When President George W. Bush spoke 10 days after the terrorist attacks on Sept. 11, 2001, to a joint session of Congress, he made the case for war in Afghanistan. Bush gave the Afghan government an ultimatum and told the American military that the hour of war was coming.
President Obama greets cadets after delivering a speech on Afghanistan at the U.S. Military Academy at West Point in New York on Dec. 1. (Photo: Pete Souza, White House)
"These demands are not open to negotiation or discussion," warned Bush. "The Taliban must act and act immediately."
Aware that a wounded nation was hungry for vengeful war, Bush, to his credit, neither demonized Islam nor framed the war as a Christian crusade.

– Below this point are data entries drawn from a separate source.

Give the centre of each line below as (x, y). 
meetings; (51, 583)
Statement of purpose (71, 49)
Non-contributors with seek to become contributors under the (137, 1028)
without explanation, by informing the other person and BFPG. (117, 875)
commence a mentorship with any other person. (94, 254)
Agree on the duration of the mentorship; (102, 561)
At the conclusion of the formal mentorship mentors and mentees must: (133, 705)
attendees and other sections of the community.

"The terrorists practice a fringe form of Islamic extremism that has been rejected by Muslim scholars and the vast majority of Muslim clerics; a fringe movement that perverts the peaceful teachings of Islam," said the president.
An EthicsDaily.com editorial offered both praise and pause for Bush.
"From the vantage point of just war theory, the clarity of Bush's speech was mixed. He did make the case for just war theory at a number of points. He said the cause for war was justice, not retaliation. He said the intent of war was to protect global freedom and the American way of life, not preserving Western access to oil as in the Gulf War. He issued clear conditions for peace and a warning for war," read the editorial.
The editorial cautioned that for a war to be just that it must have a reasonable chance of success.
"Bush said the war on terror 'will not end until every terrorist group of global reach has been found, stopped and defeated.' Such an ambitious goal fails to pass the test of just war theory," said the editorial.
"The promise to rid the world of terrorism reflects the dangerous ideology of purity. It bumps against the line of holy war in which crusaders believe the world may be purified from evil. Sadly, such views are theologically faulty about the destructible nature of evil in a sinful world. The best a nation can achieve is imperfect justice, not divine justice," it said. "A more limited objective would have a better chance of success."
Eight years later, the U.S. has been so unsuccessful in its war in Afghanistan that President Obama wants to make more war to end war there.
Was the 2001 editorial a word of prophecy? Or was it a word of moral prudency?
American Christian prophecy circles around the idea of God's judgment if the United States doesn't protect Israel at all costs. Some American prophecy also warns about the Antichrist's rule in Afghanistan—a far-fetched interpretation taken from Ezekiel that requires multiple linguistic moves. Nonetheless, cable TV programs, Web sites and preachers find Afghanistan in the Bible and foretell future events.
The editorial was not a word of prophecy, however. It was not about foretelling. It was an exercise in moral prudency based on the time-proven rules of just war.
Unfortunately, the moral prudency of just war rules in American Christianity seems to have less currency than "biblical" prophecy among conservative Christians. Just war rules are too readily discarded as a reliable tool for discernment in favor of a blind loyalty to the military and the presidency. Too many American Christians believe "we" should trust the president in matters of war. After all, the president (and his generals) knows what to do and God is on our side. Besides, just war theory is just a theory and isn't really realistic. War demands realism.
The latest pro-war drumbeaters suggest that Obama has thought deeply about a massive troop deployment to Afghanistan.
Now granted, Obama lacks the need to dress up in military outfits and pretend to be a man of military bearing—no flight suit or bomber jacket for Obama. The lack of a military wardrobe might reinforce the idea that he takes his job more thoughtfully than his predecessor.
Yet the argument that we can trust President Obama, who "thinks," unlike President Bush, who "didn't think," is too politically cynical to justify the spillage of more American blood and treasure. Making a case for more war based on "Trust me, I'm not the other guy" is morally empty.
Nonetheless, after Obama's speech at the United States Military Academy at West Point, N.Y., and the predictable pandering of politicians and pundits as they did the wet finger test, one can feel the breeze building to support expanding the war.
Rather than trust Obama (his generals and the cable pundits, who favor war until public opinion turns on it), ought we not lean into the wisdom of the rules of just war? In particular, should we think morally about the rule of the probability of success?
Eight years ago, EthicsDaily.com cautioned against the war in Afghanistan based on the rule of the reasonable chance of success. Last week, EthicsDaily.com made a similar point about the current president's ambition in Afghanistan, saying that "more war to end war is no just war—for there is low probability of success."
Will an EthicsDaily.com editorial need to remind readers in eight more years—in 2017—that more war to end war in Afghanistan was morally imprudent?
Or will goodwill Baptists and other people of faith find their moral bearing and speak up against the surge toward a long, long war?
Robert Parham is executive editor of EthicsDaily.com and executive director of its parent organization, the Baptist Center for Ethics.